The libsrtp has implemented AES-GCM. If you are interested, you can read it in combination with the code.

The use of libsrtp

LibSRTP is a widely used open source project for SRTP/SRTCP encryption. The most commonly used APIs are as follows:

1. Srtp_init, initialize the SRTP library, initialize the internal encryption algorithm, before using SRTP, must be called.

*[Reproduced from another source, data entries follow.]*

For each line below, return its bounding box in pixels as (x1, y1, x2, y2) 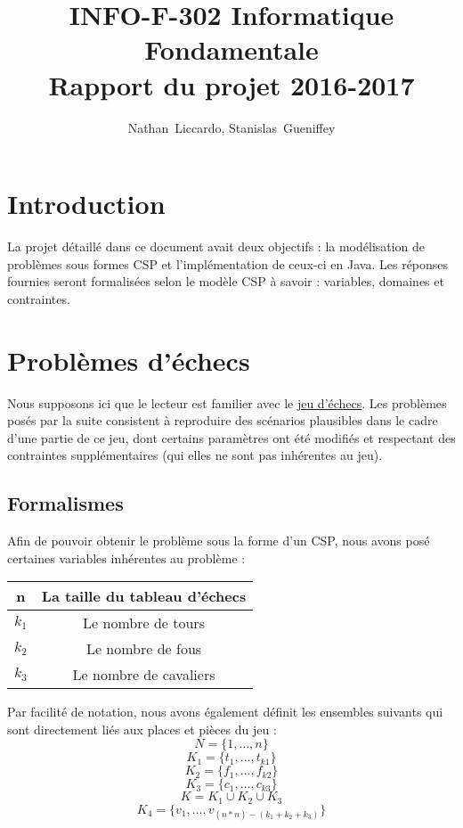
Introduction (7, 185, 166, 222)
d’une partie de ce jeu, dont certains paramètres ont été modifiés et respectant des (7, 428, 456, 447)
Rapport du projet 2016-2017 (48, 66, 415, 102)
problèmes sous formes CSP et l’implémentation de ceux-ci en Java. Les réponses (7, 254, 449, 273)
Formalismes (7, 489, 124, 517)
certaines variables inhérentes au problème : (7, 548, 246, 567)
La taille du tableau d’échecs (41, 586, 247, 607)
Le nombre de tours (83, 612, 205, 634)
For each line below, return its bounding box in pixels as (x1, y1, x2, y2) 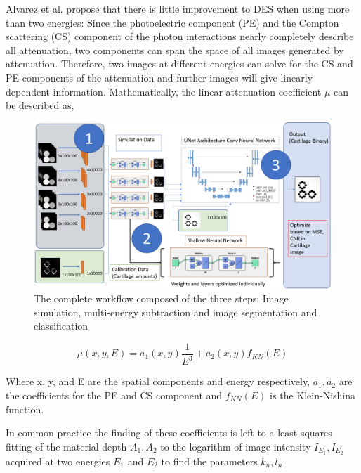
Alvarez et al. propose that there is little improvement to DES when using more (6, 1, 350, 15)
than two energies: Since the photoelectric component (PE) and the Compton (6, 15, 339, 30)
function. (6, 401, 44, 416)
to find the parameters (161, 453, 258, 468)
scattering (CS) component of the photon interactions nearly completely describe (6, 29, 354, 44)
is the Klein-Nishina (270, 387, 355, 402)
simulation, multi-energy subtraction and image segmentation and (34, 304, 317, 319)
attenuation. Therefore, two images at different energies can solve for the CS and (6, 56, 353, 71)
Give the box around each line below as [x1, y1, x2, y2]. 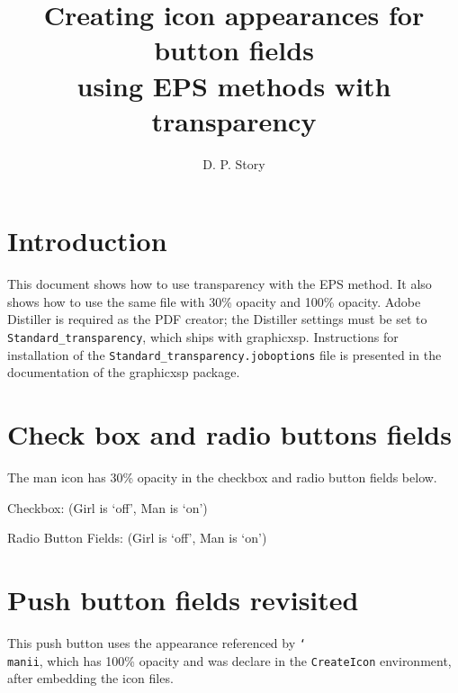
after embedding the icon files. [7, 669, 174, 688]
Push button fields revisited [7, 581, 359, 617]
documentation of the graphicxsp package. [7, 363, 240, 382]
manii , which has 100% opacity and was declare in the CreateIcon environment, [7, 651, 452, 670]
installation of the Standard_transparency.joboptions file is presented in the [7, 345, 442, 364]
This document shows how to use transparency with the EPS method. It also [7, 274, 432, 293]
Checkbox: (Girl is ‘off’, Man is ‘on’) [7, 498, 208, 517]
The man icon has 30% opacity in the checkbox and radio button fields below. [7, 468, 437, 487]
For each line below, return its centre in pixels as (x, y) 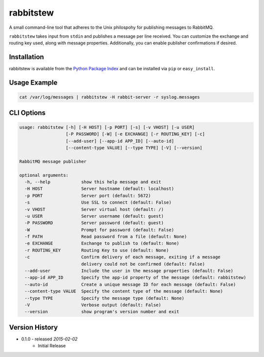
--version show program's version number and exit (102, 312)
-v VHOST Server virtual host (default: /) (94, 209)
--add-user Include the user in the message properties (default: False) (129, 271)
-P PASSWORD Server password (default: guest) (94, 223)
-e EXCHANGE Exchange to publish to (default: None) (102, 243)
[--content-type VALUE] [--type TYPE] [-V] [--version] (134, 148)
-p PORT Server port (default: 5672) (88, 196)
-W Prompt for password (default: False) (99, 230)
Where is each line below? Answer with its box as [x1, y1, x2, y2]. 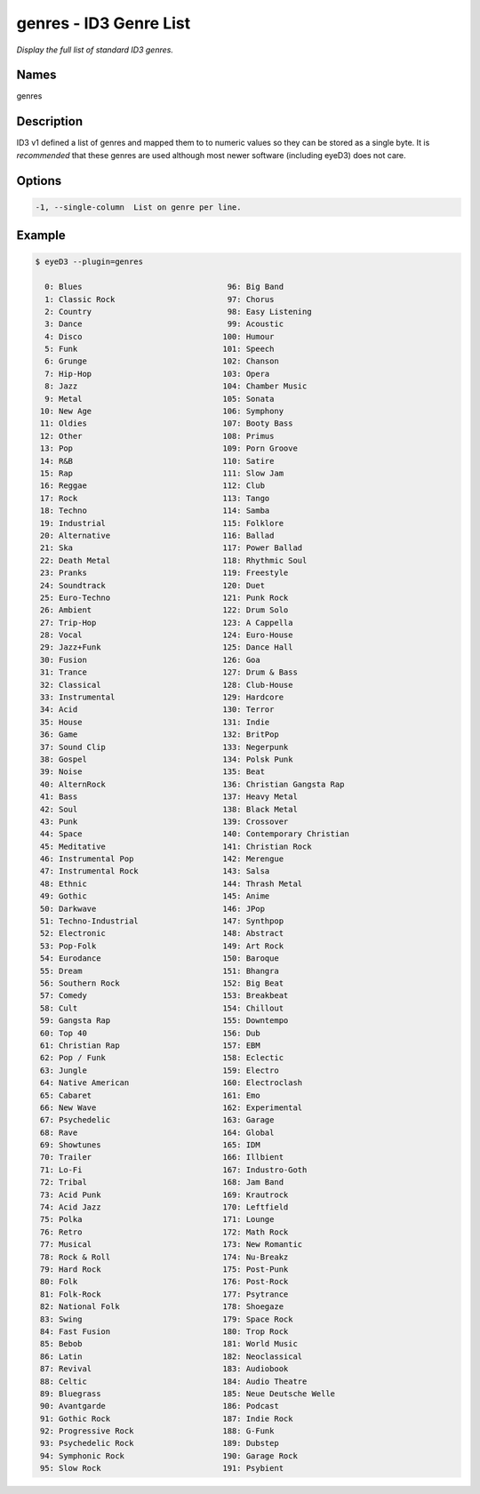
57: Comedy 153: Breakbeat [40, 991, 289, 1001]
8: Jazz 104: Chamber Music [44, 381, 308, 391]
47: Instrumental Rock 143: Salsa [40, 867, 270, 876]
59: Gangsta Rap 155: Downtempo [40, 1016, 289, 1026]
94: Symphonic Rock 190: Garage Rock [40, 1450, 298, 1461]
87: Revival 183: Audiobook [40, 1364, 289, 1374]
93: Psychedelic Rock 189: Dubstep [40, 1438, 279, 1449]
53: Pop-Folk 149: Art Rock [40, 940, 284, 951]
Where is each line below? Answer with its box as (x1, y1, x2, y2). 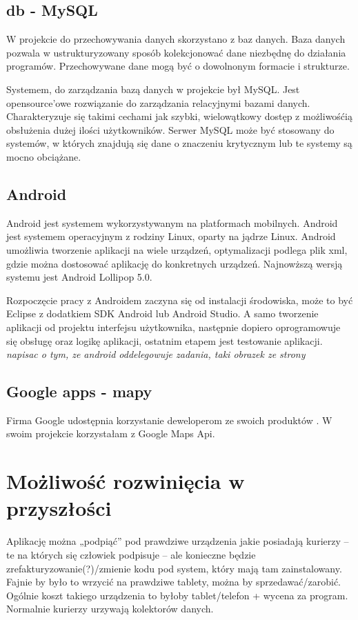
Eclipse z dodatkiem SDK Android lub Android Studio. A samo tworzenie (6, 306, 319, 321)
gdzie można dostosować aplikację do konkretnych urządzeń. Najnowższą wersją (6, 256, 343, 270)
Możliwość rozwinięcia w (6, 467, 245, 495)
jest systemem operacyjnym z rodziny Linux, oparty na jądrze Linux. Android (6, 229, 336, 243)
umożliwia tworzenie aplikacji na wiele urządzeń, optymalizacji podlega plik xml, (6, 242, 348, 257)
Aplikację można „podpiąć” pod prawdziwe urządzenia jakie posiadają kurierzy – (6, 534, 349, 548)
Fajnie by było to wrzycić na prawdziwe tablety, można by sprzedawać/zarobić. (6, 574, 341, 589)
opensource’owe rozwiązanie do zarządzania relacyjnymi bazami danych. (6, 95, 310, 110)
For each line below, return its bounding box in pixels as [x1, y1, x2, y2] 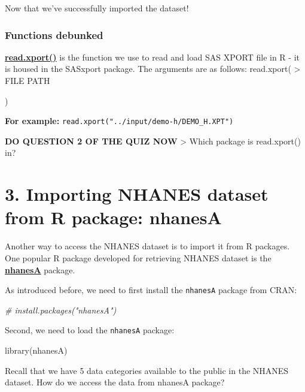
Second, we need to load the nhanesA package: [5, 324, 175, 336]
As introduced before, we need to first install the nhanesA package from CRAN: [5, 284, 297, 296]
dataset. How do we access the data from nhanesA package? [5, 376, 225, 388]
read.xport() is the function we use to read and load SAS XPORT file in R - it [5, 50, 300, 63]
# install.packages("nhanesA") [5, 303, 117, 316]
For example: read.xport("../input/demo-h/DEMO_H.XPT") [5, 114, 234, 127]
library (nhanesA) [5, 344, 68, 357]
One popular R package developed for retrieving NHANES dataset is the [5, 251, 272, 264]
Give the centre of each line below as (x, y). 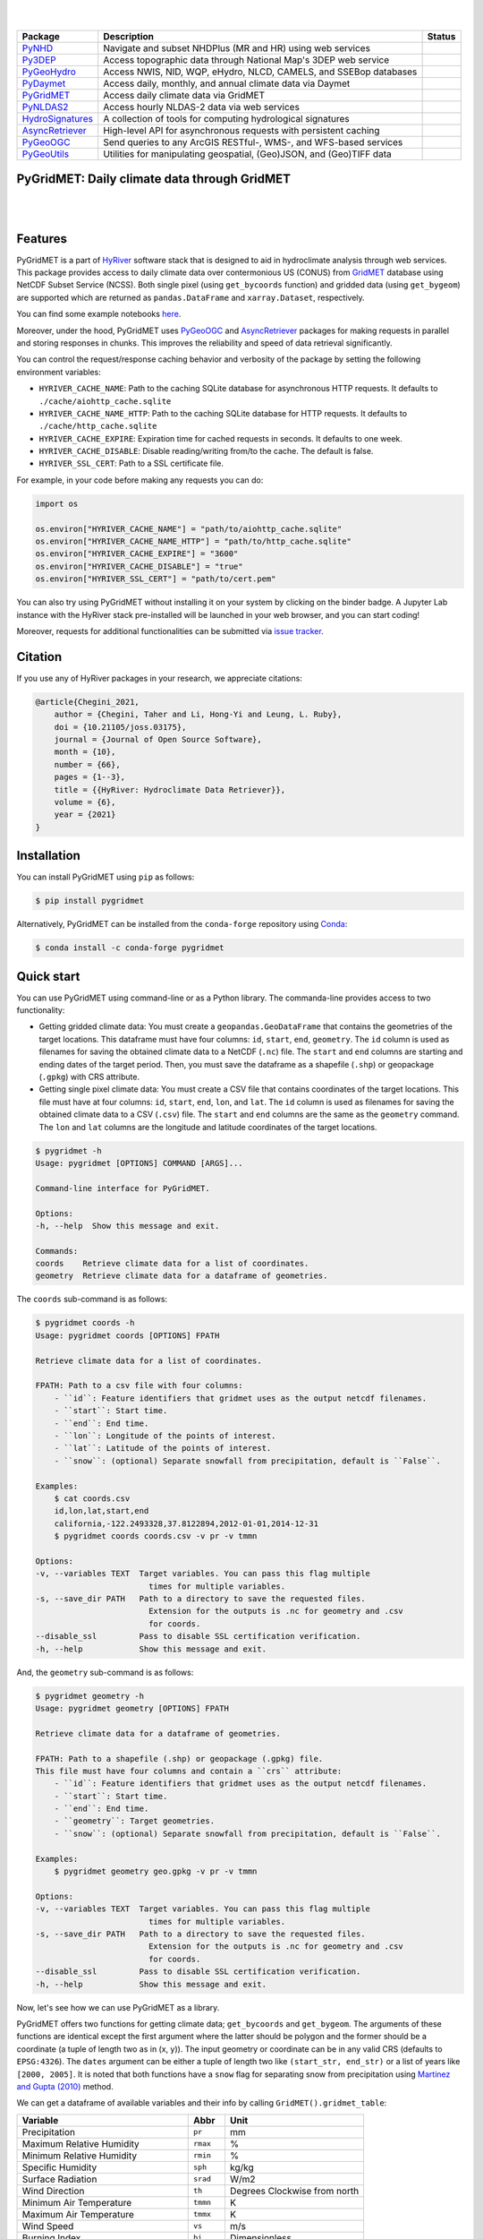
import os (57, 503)
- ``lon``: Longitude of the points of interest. (165, 1436)
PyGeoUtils (46, 154)
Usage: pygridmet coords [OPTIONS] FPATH (127, 1335)
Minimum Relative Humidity (80, 2156)
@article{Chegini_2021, (88, 702)
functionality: (41, 1010)
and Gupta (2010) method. (65, 2086)
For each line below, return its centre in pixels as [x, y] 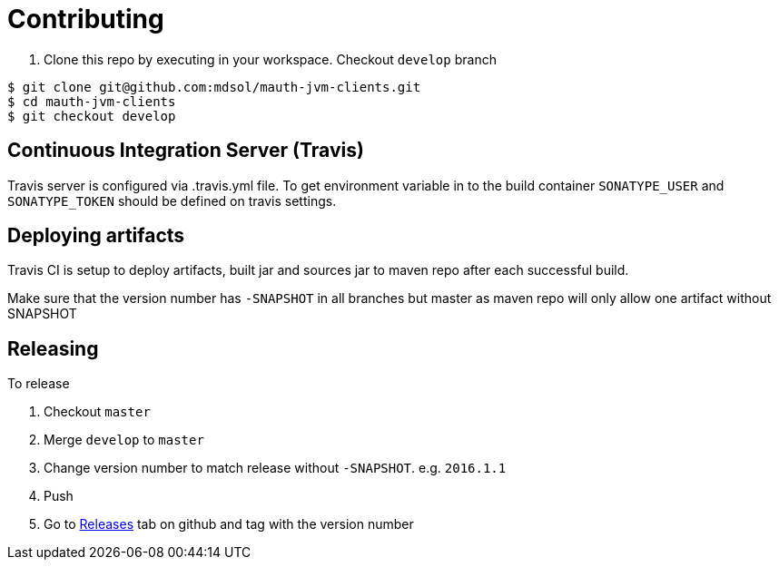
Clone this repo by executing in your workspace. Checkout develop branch [270, 59]
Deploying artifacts [96, 236]
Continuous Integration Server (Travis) [186, 151]
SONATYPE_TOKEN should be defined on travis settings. [172, 200]
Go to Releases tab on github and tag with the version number [229, 524]
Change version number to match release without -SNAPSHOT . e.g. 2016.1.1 [275, 468]
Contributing [86, 19]
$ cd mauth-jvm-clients [92, 101]
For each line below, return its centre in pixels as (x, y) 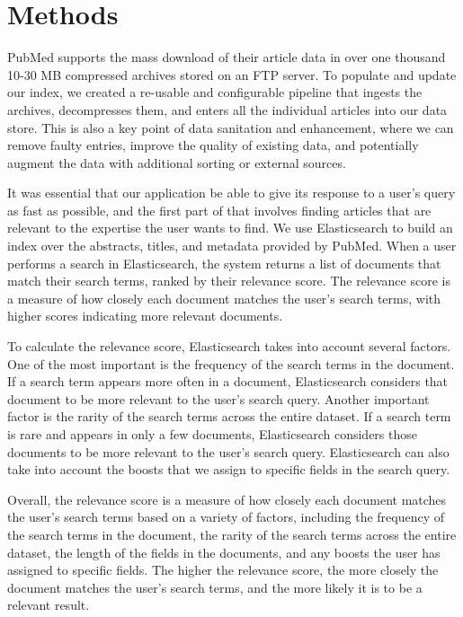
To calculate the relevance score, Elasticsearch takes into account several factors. (229, 346)
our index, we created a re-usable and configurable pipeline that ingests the (215, 92)
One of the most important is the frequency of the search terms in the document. (231, 363)
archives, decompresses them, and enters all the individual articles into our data (227, 109)
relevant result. (49, 605)
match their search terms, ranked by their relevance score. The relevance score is (229, 281)
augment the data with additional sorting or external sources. (177, 162)
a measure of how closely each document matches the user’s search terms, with (224, 298)

2. Srtp_create, srtp_session, srtp_session, srtp_session, srtp_session, srtp_session, srtp_session, srtp_session, srtp_session, srtp_session

Srtp_unprotect /srtp_protect, RTP packet encryption and decryption interface.

Srtp_protect_rtcp /srtp_unprotect_rtcp, RTCP packet encryption and decryption interface.

Srtp_set_stream_roc /srtp_get_stream_roc, which sets and retrievesthe ROC of a stream. These two interfaces have been added in the latest version 2.3.

The important structure srtp_policy_t, used to initialize the encryption and decryption parameters, is used in srtp_create. The following parameters need to be concerned:

1. The MasterKey and MasterSalt obtained after DTLS negotiation are transmitted to LIBSRTP through this structure for the generation of session key.

2. WINDOW_SIZE, which corresponds to the window size of the SRTP anti-replay attack we described earlier.

3. Allow_repeat_tx, whether to allow retransmission of packets with the same number.

SRS is a new generation of real-time communication server. If you are interested in libsrtp, you can quickly set up a debugging environment on the machine, carry out relevant tests, and have a deeper understanding of the relevant algorithms.


Through the in-depth and detailed interpretation of SRTP/SRTCP related principles, this paper answers the problems encountered in the use of LIBSRTP, hoping to help the students in the field of real-time audio and video communication.


RFC3711:  SRTP

RFC6904: Encrypted SRTP Header Extensions

Integer Counter Mode

RFC-6188: The Use of AES-192 and AES-256 in Secure RTP

RFC7714:  AES-GCM for SRTP

RFC2104:  HMAC

RFC2202: Test Cases for HMAC-MD5 and HMAC-SHA-1


“Video cloud technology” is your most noteworthy public account of audio and video technology. Every week, you will push practical technical articles from the front line of Ali Cloud, where you can exchange ideas with first-class engineers in the field of audio and video. Public number backstage reply [technology] can join Ali cloud video cloud technology exchange group, and the author together to discuss audio and video technology, access to more industry latest information.

Copyright notice: The content of this article is contributed by Aliyun real-name registered users. The copyright belongs to the original author. Aliyun developer community does not own the copyright and does not bear the corresponding legal liability. For specific rules, please refer to User Service Agreement of Alibaba Cloud Developer Community and Guidance on Intellectual Property Protection of Alibaba Cloud Developer Community. If you find any suspected plagiarism in the community, fill in the infringement complaint form to report, once verified, the community will immediately delete the suspected infringing content.